◆ Records to process
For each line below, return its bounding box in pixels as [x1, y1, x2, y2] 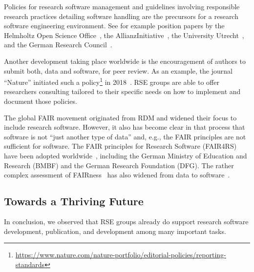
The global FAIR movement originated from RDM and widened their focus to [4, 112, 237, 122]
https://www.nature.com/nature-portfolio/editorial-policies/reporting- [15, 250, 226, 260]
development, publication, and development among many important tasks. [4, 226, 226, 236]
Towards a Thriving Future [4, 194, 144, 209]
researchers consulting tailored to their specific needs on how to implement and [4, 86, 241, 97]
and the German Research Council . [4, 39, 112, 50]
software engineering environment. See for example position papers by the [4, 20, 225, 31]
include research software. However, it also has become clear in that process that [4, 122, 245, 132]
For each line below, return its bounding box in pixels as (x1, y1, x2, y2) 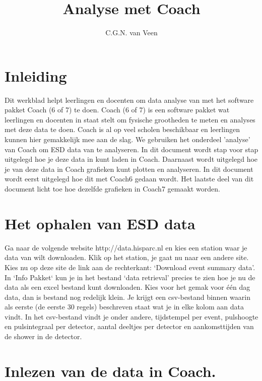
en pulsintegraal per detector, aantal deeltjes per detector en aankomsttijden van (5, 321, 254, 332)
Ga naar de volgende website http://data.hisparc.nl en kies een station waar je (5, 242, 247, 252)
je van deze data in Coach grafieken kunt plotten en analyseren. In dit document (5, 163, 253, 174)
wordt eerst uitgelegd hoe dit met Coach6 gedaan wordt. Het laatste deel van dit (5, 173, 254, 184)
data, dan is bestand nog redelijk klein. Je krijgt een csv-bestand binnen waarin (5, 291, 250, 302)
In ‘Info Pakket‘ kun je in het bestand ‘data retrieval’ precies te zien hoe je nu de (5, 272, 255, 282)
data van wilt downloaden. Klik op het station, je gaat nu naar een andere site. (5, 252, 249, 263)
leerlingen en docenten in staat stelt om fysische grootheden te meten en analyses (5, 114, 255, 124)
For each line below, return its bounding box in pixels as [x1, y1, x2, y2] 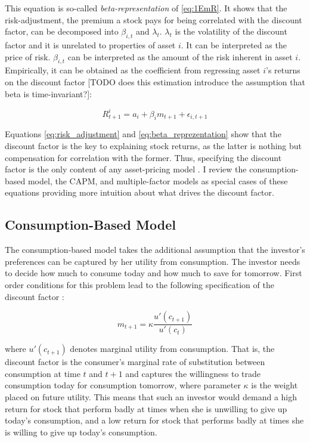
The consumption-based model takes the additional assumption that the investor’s [5, 243, 305, 256]
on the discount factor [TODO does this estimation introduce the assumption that [5, 75, 305, 88]
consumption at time [5, 367, 80, 379]
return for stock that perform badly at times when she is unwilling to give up [5, 402, 287, 415]
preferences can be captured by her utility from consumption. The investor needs [5, 255, 300, 267]
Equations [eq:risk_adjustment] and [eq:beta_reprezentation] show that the [5, 128, 281, 140]
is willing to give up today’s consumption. [5, 425, 157, 438]
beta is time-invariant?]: [5, 87, 92, 100]
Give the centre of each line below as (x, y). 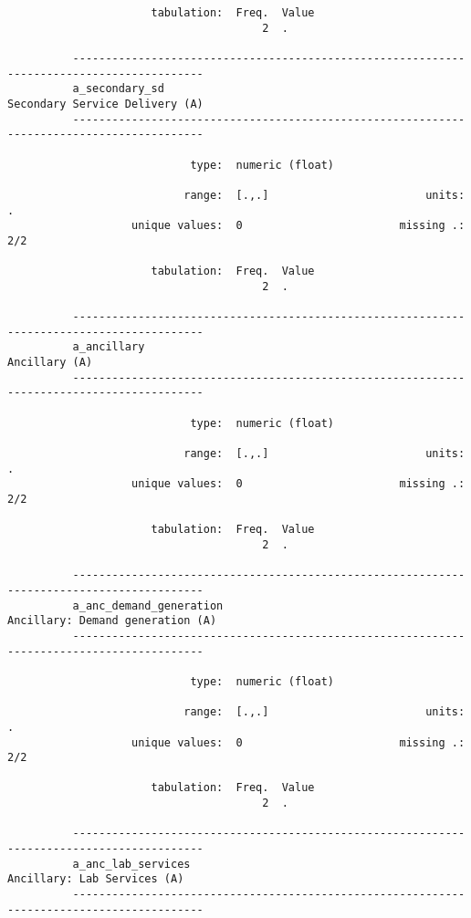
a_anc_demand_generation (148, 605)
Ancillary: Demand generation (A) (112, 621)
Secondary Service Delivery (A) (105, 104)
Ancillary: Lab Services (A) (96, 879)
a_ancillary (109, 347)
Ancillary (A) (50, 363)
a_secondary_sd (118, 89)
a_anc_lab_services (131, 864)
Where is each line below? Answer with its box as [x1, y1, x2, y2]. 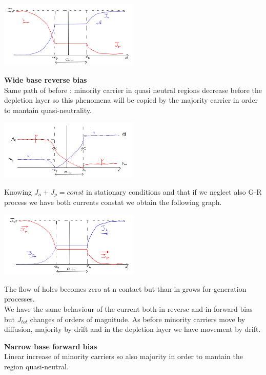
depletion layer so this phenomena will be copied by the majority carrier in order [4, 95, 258, 105]
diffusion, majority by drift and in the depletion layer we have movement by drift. [4, 324, 261, 334]
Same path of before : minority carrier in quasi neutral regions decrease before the [4, 84, 262, 95]
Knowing [4, 186, 32, 197]
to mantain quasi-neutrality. [4, 104, 92, 115]
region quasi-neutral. [4, 361, 69, 371]
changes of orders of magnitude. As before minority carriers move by [30, 313, 245, 324]
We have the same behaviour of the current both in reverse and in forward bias [4, 303, 253, 314]
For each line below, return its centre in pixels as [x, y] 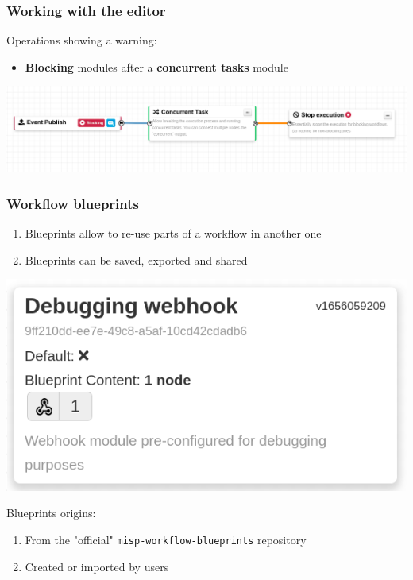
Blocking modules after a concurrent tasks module [156, 66]
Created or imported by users [97, 566]
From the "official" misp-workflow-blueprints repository [166, 540]
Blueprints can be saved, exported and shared [136, 259]
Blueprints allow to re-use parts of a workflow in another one [173, 232]
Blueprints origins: [51, 513]
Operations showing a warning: [82, 40]
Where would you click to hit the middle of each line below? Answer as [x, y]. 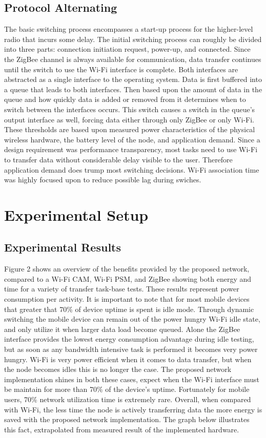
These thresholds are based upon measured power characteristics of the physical [130, 129]
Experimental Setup [76, 214]
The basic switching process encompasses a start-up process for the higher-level [129, 29]
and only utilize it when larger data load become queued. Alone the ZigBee [122, 329]
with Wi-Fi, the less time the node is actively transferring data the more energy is [133, 409]
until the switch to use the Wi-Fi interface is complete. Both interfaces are [121, 69]
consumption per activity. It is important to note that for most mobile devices [127, 299]
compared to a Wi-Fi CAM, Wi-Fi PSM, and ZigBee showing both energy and [128, 278]
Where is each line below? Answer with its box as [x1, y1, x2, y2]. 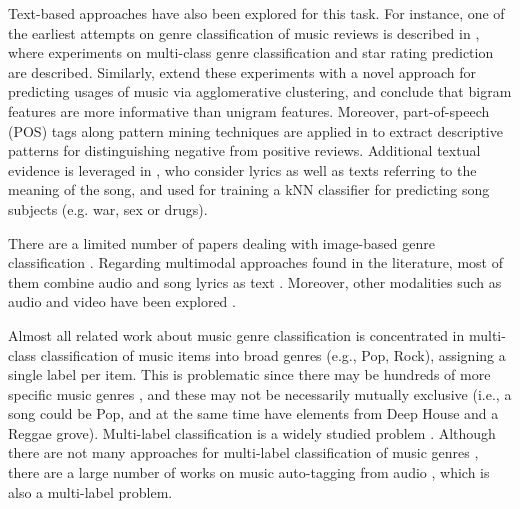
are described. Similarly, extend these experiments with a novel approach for [8, 61, 476, 82]
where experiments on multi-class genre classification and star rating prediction [8, 42, 494, 63]
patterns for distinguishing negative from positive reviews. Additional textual [8, 140, 481, 161]
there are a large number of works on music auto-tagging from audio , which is [8, 462, 490, 483]
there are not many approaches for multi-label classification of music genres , [8, 442, 479, 463]
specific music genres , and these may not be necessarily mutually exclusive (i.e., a [8, 383, 512, 404]
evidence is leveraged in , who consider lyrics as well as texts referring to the [8, 159, 477, 180]
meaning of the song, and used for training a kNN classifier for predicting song [8, 179, 490, 200]
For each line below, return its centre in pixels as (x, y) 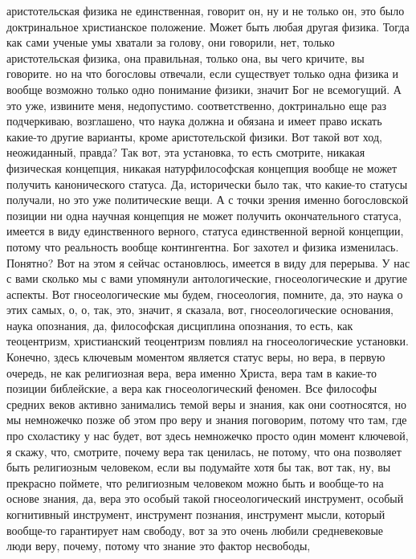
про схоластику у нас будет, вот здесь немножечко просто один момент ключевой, (208, 436)
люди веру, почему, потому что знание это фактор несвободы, (159, 546)
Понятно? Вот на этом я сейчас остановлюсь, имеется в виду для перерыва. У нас (208, 262)
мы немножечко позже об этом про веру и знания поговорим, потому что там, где (207, 420)
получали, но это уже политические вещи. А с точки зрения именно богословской (208, 200)
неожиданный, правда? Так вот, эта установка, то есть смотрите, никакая (186, 152)
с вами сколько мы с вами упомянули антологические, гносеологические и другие (207, 278)
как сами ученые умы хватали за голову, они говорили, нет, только (171, 42)
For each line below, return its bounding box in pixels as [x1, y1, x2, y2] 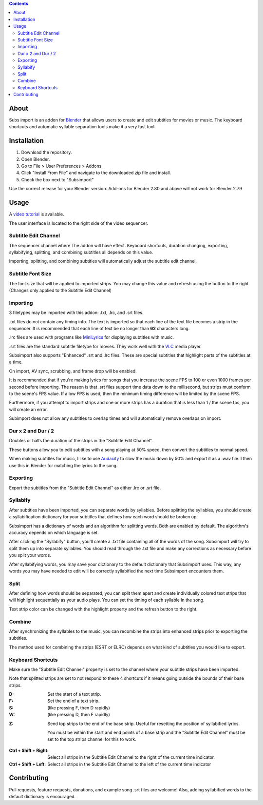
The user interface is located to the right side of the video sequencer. [9, 220, 149, 226]
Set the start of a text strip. [47, 691, 101, 697]
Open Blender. [21, 156, 50, 162]
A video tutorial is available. [9, 211, 64, 217]
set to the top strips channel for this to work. [47, 736, 136, 742]
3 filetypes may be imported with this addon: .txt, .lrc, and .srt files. [9, 310, 144, 315]
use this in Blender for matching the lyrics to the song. [9, 462, 118, 468]
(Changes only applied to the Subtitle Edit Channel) [9, 287, 112, 293]

◆ Exercise aim
Please go through the data above and copy each line that has the word "needs".

◆ Task answer
researchers consulting tailored to their specific needs on how to implement and [4, 86, 241, 97]
preferences can be captured by her utility from consumption. The investor needs [5, 255, 300, 267]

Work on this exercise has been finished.